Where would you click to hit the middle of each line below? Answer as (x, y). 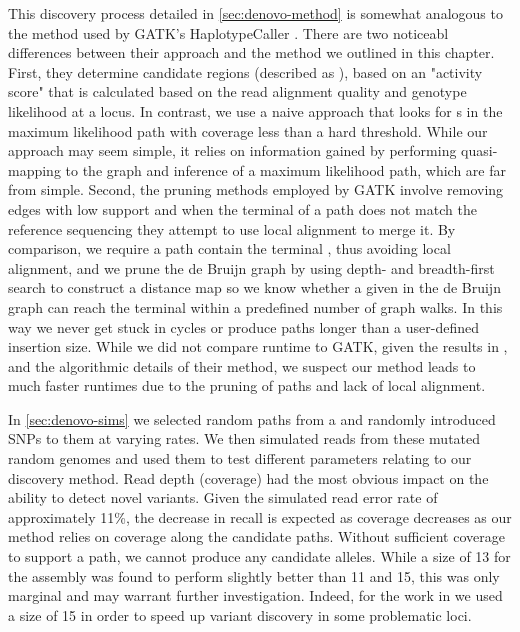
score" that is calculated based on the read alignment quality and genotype (237, 91)
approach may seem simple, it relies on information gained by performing (232, 150)
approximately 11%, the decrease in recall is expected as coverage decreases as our (260, 516)
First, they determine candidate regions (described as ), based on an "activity (245, 71)
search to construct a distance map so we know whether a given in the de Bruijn (254, 287)
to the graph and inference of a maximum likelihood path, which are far (285, 169)
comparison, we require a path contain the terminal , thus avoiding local (229, 248)
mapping (34, 169)
_ _ _ _ _
• **ASSIGNMENT**
Except for pictures, copy the records above exactly.

• **PROBLEM SOLUTION**
Where would you click to hit the middle of each line below? Answer as (x, y). 
score" that is calculated based on the read alignment quality and genotype (237, 91)
approach may seem simple, it relies on information gained by performing (232, 150)
approximately 11%, the decrease in recall is expected as coverage decreases as our (260, 516)
First, they determine candidate regions (described as ), based on an "activity (245, 71)
search to construct a distance map so we know whether a given in the de Bruijn (254, 287)
to the graph and inference of a maximum likelihood path, which are far (285, 169)
comparison, we require a path contain the terminal , thus avoiding local (229, 248)
mapping (34, 169)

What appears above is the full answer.